For a moment, Su Chan entertained the thought of catching fish in the river under the bridge and then cooking the fish back at the corn-door. But then she remembered the last time she tried to “cook” fish.
She wouldn’t have a place to stay if she blew up the corn-door.
She sighed and removed her shoes. Then, she leaped off the bridge and landed on the edge of the river. She sat down and dipped her feet into the water. The water felt cool, refreshing. A small comfort on a tough day.
As Su Chan paddled her feet in the water, her lips began to move. The soft tune of a song filled the dark space under the bridge. Master had taught her that song, saying that she could hum that song whenever she felt lonely, or whenever she missed someone dearly.
Right now, she was missing not one, but two people.
Su Chan paused in her humming and sniffed.
It’s going to be okay. I’ll figure something out… I’ll find a way to help Master. Or at least I’ll die trying…
Su Chan paddled her feet through the water and resumed humming.

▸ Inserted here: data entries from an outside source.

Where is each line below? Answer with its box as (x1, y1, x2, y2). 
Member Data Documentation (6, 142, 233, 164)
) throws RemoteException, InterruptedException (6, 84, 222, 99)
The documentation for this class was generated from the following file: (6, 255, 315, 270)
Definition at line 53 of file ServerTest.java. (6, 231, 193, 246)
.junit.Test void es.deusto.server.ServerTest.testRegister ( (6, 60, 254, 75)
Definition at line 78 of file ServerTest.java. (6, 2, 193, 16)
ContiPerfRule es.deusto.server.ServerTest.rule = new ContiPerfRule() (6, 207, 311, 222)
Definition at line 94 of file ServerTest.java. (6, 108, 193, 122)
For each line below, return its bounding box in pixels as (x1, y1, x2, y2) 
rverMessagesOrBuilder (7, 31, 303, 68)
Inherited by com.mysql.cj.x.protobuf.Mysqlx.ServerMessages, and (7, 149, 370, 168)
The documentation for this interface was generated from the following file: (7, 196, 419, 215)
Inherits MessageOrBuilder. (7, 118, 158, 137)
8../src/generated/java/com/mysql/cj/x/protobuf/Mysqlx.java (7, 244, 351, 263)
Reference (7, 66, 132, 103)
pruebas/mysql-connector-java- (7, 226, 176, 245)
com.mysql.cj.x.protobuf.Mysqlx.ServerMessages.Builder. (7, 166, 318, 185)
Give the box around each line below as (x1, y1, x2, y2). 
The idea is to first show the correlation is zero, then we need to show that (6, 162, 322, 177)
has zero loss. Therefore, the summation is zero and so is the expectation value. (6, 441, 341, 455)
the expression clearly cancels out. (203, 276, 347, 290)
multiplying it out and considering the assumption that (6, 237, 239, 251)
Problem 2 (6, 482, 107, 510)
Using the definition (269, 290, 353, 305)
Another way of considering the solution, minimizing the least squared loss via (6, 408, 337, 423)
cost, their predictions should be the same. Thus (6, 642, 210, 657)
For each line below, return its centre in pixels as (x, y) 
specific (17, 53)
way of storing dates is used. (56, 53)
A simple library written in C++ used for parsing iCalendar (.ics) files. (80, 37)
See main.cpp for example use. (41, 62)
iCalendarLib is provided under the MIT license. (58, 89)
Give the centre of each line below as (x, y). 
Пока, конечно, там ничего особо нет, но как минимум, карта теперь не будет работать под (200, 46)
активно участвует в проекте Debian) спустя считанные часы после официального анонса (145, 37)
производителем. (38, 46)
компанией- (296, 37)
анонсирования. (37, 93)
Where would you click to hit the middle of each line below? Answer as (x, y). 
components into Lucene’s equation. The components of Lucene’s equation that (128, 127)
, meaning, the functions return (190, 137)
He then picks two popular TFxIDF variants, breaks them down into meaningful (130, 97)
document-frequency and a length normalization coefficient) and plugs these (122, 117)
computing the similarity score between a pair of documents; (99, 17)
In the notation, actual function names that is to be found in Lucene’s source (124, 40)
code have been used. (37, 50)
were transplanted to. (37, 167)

“You should sing more often,” said a voice. “You sing really well.”
The voice came from above the bridge.
No… It… It can’t be…
Su Chan withdrew her feet from the water and stood up. She turned around and looked up at the bridge.
“B- Beloved…” Su Chan’s voice trembled. “Is that really you?”
A loud thud sounded when the man leaped down from the top of the bridge.
The man smiled. “Yes, it’s me. Don’t you recognize me anymore?”
She might as well be incapable of recognizing him since her vision had long since been blurred by her tears.
Yundong smiled and opened his arms. “Come here, Chan’er…”
Su Chan had never moved so fast in her life. Barely a second later, she found herself crashing into that familiar warmth.
And she didn’t say a word.
There would be time for words later.
Right now, she needed this.
This was enough.
“It’s okay, my Chan’er… It’s okay…” Yundong’s soothing voice matched the rhythm of his hands as he stroked her hair. “Everything’s going to be alright, Chan’er. I promise. Everything’s going to be alright.”